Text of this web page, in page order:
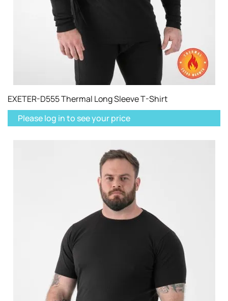
EXETER-D555 Thermal Long Sleeve T-Shirt
Please log in to see your price
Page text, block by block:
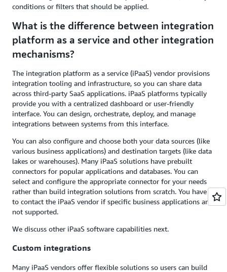
conditions or filters that should be applied.
What is the difference between integration
platform as a service and other integration
mechanisms?
The integration platform as a service (iPaaS) vendor provisions
integration tooling and infrastructure, so you can share data
across third-party SaaS applications. iPaaS platforms typically
provide you with a centralized dashboard or user-friendly
interface. You can design, orchestrate, deploy, and manage
integrations between systems from this interface.
You can also configure and choose both your data sources (like
various business applications) and destination targets (like data
lakes or warehouses). Many iPaaS solutions have prebuilt
connectors for popular applications and databases. You can
select and configure the appropriate connector for your needs
rather than build integration solutions from scratch. You have
to contact the iPaaS vendor if specific business applications are
not supported.
We discuss other iPaaS software capabilities next.
Custom integrations
Many iPaaS vendors offer flexible solutions so users can build
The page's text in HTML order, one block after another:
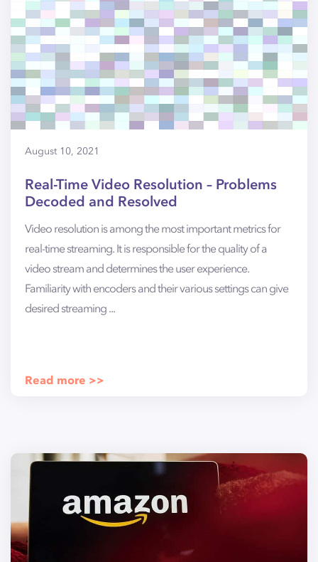
August 10, 2021
Real-Time Video Resolution – Problems
Decoded and Resolved
Video resolution is among the most important metrics for
real-time streaming. It is responsible for the quality of a
video stream and determines the user experience.
Familiarity with encoders and their various settings can give
desired streaming ...
Read more >>
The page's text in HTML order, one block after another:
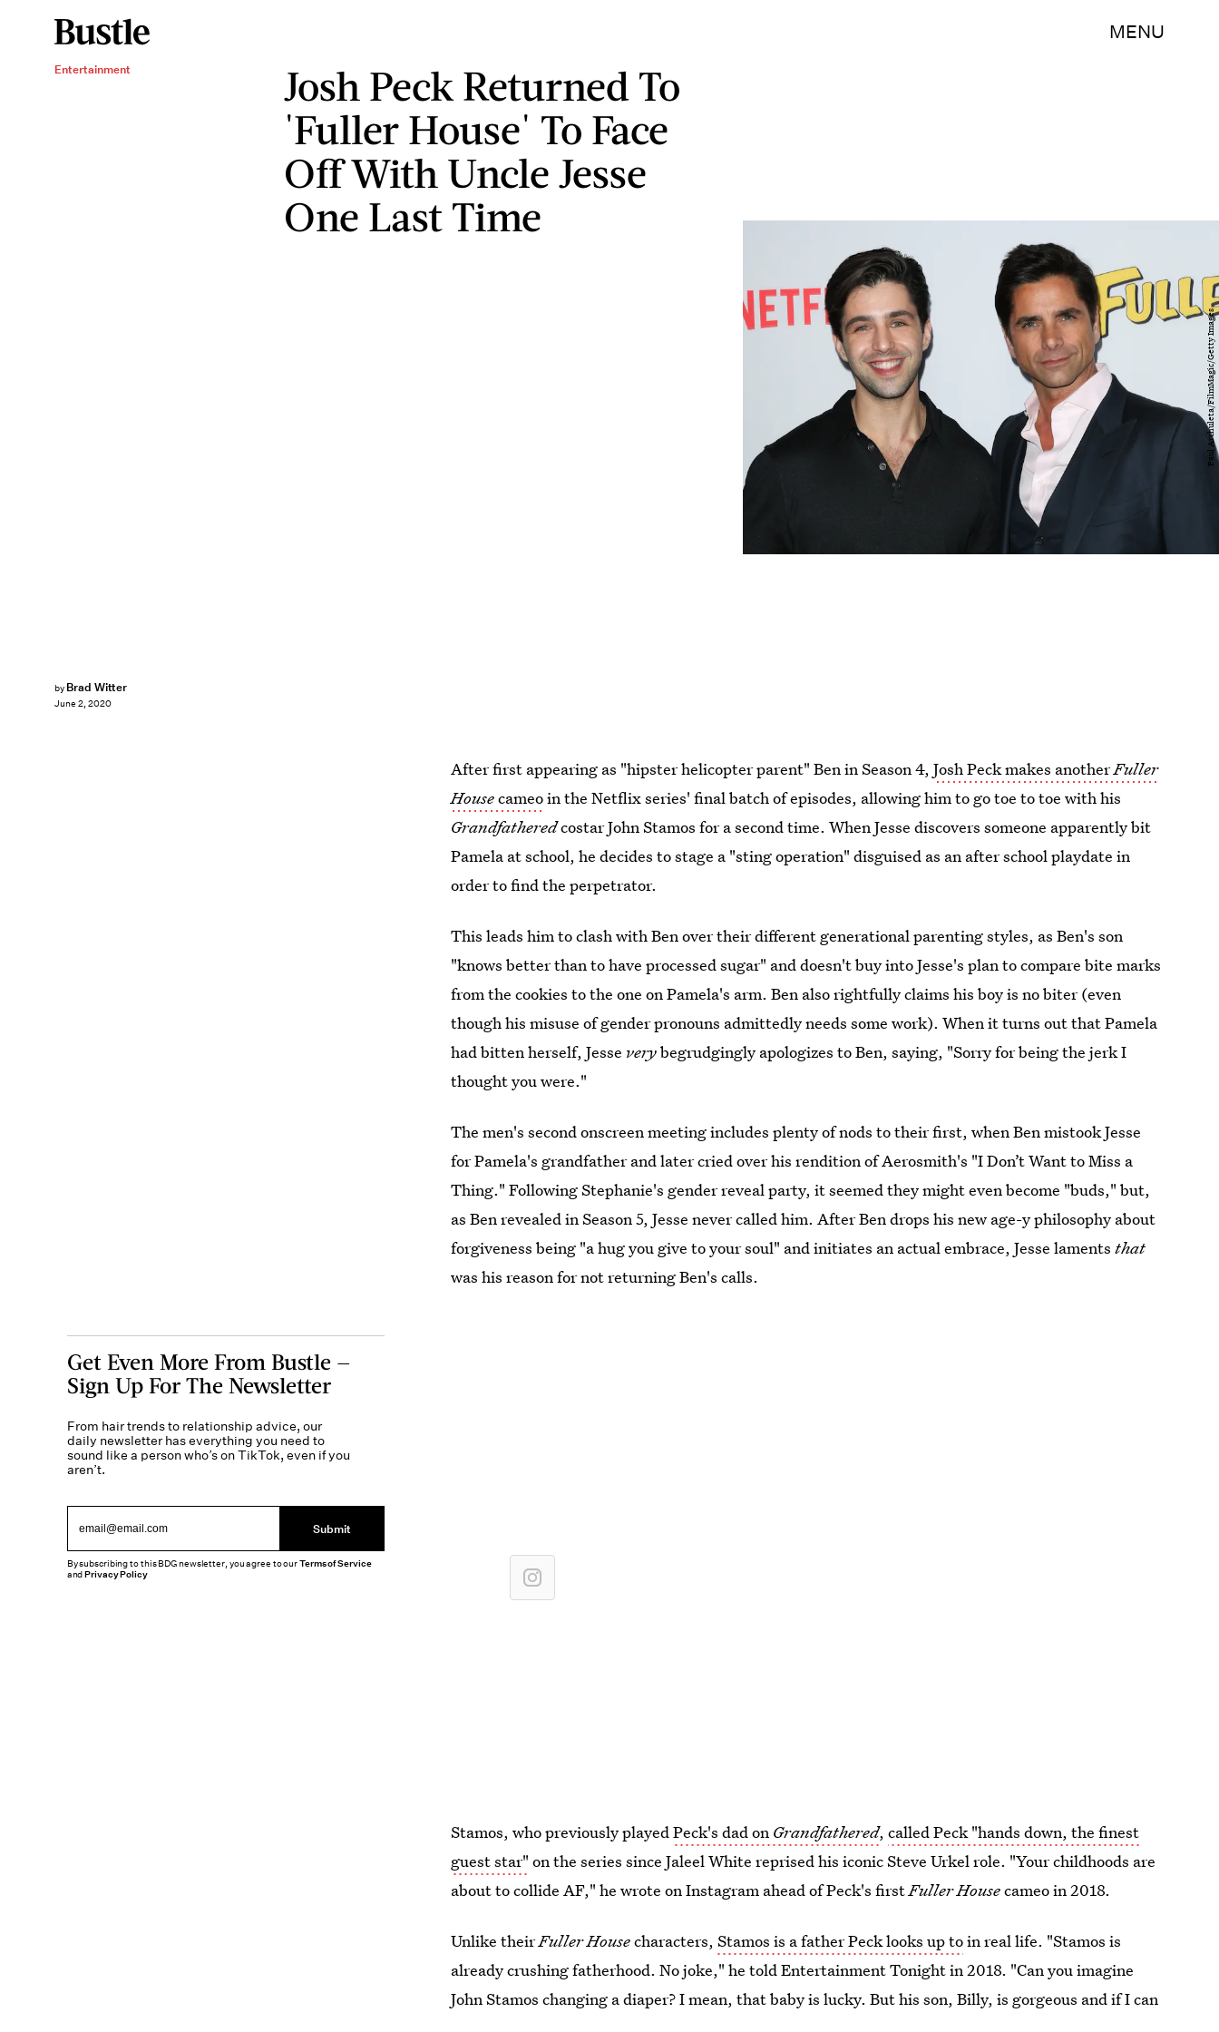
MENU
Entertainment
Josh Peck Returned To
'Fuller House' To Face
Off With Uncle Jesse
One Last Time
by Brad Witter
June 2, 2020
Paul Archuleta/FilmMagic/Getty Images
After first appearing as "hipster helicopter parent" Ben in Season 4,Josh Peck makes anotherFuller
Housecameoin the Netflix series' final batch of episodes, allowing him to go toe to toe with his
Grandfatheredcostar John Stamos for a second time. When Jesse discovers someone apparently bit
Pamela at school, he decides to stage a "sting operation" disguised as an after school playdate in
order to find the perpetrator.
This leads him to clash with Ben over their different generational parenting styles, as Ben's son
"knows better than to have processed sugar" and doesn't buy into Jesse's plan to compare bite marks
from the cookies to the one on Pamela's arm. Ben also rightfully claims his boy is no biter (even
though his misuse of gender pronouns admittedly needs some work). When it turns out that Pamela
had bitten herself, Jesse verybegrudgingly apologizes to Ben, saying, "Sorry for being the jerk I
thought you were."
The men's second onscreen meeting includes plenty of nods to their first, when Ben mistook Jesse
for Pamela's grandfather and later cried over his rendition of Aerosmith's "I Don’t Want to Miss a
Thing." Following Stephanie's gender reveal party, it seemed they might even become "buds," but,
as Ben revealed in Season 5, Jesse never called him. After Ben drops his new age-y philosophy about
forgiveness being "a hug you give to your soul" and initiates an actual embrace, Jesse lamentsthat
was his reason for not returning Ben's calls.
Stamos, who previously playedPeck's dad on Grandfathered,called Peck "hands down, the finest
guest star" on the series since Jaleel White reprised his iconic Steve Urkel role. "Your childhoods are
about to collide AF," he wrote on Instagram ahead of Peck's firstFuller Housecameo in 2018.
Unlike theirFuller Housecharacters,Stamos is a father Peck looks up toin real life. "Stamos is
already crushing fatherhood. No joke," he told Entertainment Tonight in 2018. "Can you imagine
John Stamos changing a diaper? I mean, that baby is lucky. But his son, Billy, is gorgeous and if I can
Get Even More From Bustle —
Sign Up For The Newsletter
From hair trends to relationship advice, our
daily newsletter has everything you need to
sound like a person who’s on TikTok, even if you
aren’t.
Submit
By subscribing to this BDG newsletter, you agree to ourTerms of Service
andPrivacy Policy

Directions: Transcribe every entry word for word, but omit the pictures.

Output:
Text of this web page, in page order:
EXETER-D555 Thermal Long Sleeve T-Shirt
Please log in to see your price
Page text, block by block:
conditions or filters that should be applied.
What is the difference between integration
platform as a service and other integration
mechanisms?
The integration platform as a service (iPaaS) vendor provisions
integration tooling and infrastructure, so you can share data
across third-party SaaS applications. iPaaS platforms typically
provide you with a centralized dashboard or user-friendly
interface. You can design, orchestrate, deploy, and manage
integrations between systems from this interface.
You can also configure and choose both your data sources (like
various business applications) and destination targets (like data
lakes or warehouses). Many iPaaS solutions have prebuilt
connectors for popular applications and databases. You can
select and configure the appropriate connector for your needs
rather than build integration solutions from scratch. You have
to contact the iPaaS vendor if specific business applications are
not supported.
We discuss other iPaaS software capabilities next.
Custom integrations
Many iPaaS vendors offer flexible solutions so users can build
The page's text in HTML order, one block after another:
August 10, 2021
Real-Time Video Resolution – Problems
Decoded and Resolved
Video resolution is among the most important metrics for
real-time streaming. It is responsible for the quality of a
video stream and determines the user experience.
Familiarity with encoders and their various settings can give
desired streaming ...
Read more >>
The page's text in HTML order, one block after another:
MENU
Entertainment
Josh Peck Returned To
'Fuller House' To Face
Off With Uncle Jesse
One Last Time
by Brad Witter
June 2, 2020
Paul Archuleta/FilmMagic/Getty Images
After first appearing as "hipster helicopter parent" Ben in Season 4,Josh Peck makes anotherFuller
Housecameoin the Netflix series' final batch of episodes, allowing him to go toe to toe with his
Grandfatheredcostar John Stamos for a second time. When Jesse discovers someone apparently bit
Pamela at school, he decides to stage a "sting operation" disguised as an after school playdate in
order to find the perpetrator.
This leads him to clash with Ben over their different generational parenting styles, as Ben's son
"knows better than to have processed sugar" and doesn't buy into Jesse's plan to compare bite marks
from the cookies to the one on Pamela's arm. Ben also rightfully claims his boy is no biter (even
though his misuse of gender pronouns admittedly needs some work). When it turns out that Pamela
had bitten herself, Jesse verybegrudgingly apologizes to Ben, saying, "Sorry for being the jerk I
thought you were."
The men's second onscreen meeting includes plenty of nods to their first, when Ben mistook Jesse
for Pamela's grandfather and later cried over his rendition of Aerosmith's "I Don’t Want to Miss a
Thing." Following Stephanie's gender reveal party, it seemed they might even become "buds," but,
as Ben revealed in Season 5, Jesse never called him. After Ben drops his new age-y philosophy about
forgiveness being "a hug you give to your soul" and initiates an actual embrace, Jesse lamentsthat
was his reason for not returning Ben's calls.
Stamos, who previously playedPeck's dad on Grandfathered,called Peck "hands down, the finest
guest star" on the series since Jaleel White reprised his iconic Steve Urkel role. "Your childhoods are
about to collide AF," he wrote on Instagram ahead of Peck's firstFuller Housecameo in 2018.
Unlike theirFuller Housecharacters,Stamos is a father Peck looks up toin real life. "Stamos is
already crushing fatherhood. No joke," he told Entertainment Tonight in 2018. "Can you imagine
John Stamos changing a diaper? I mean, that baby is lucky. But his son, Billy, is gorgeous and if I can
Get Even More From Bustle —
Sign Up For The Newsletter
From hair trends to relationship advice, our
daily newsletter has everything you need to
sound like a person who’s on TikTok, even if you
aren’t.
Submit
By subscribing to this BDG newsletter, you agree to ourTerms of Service
andPrivacy Policy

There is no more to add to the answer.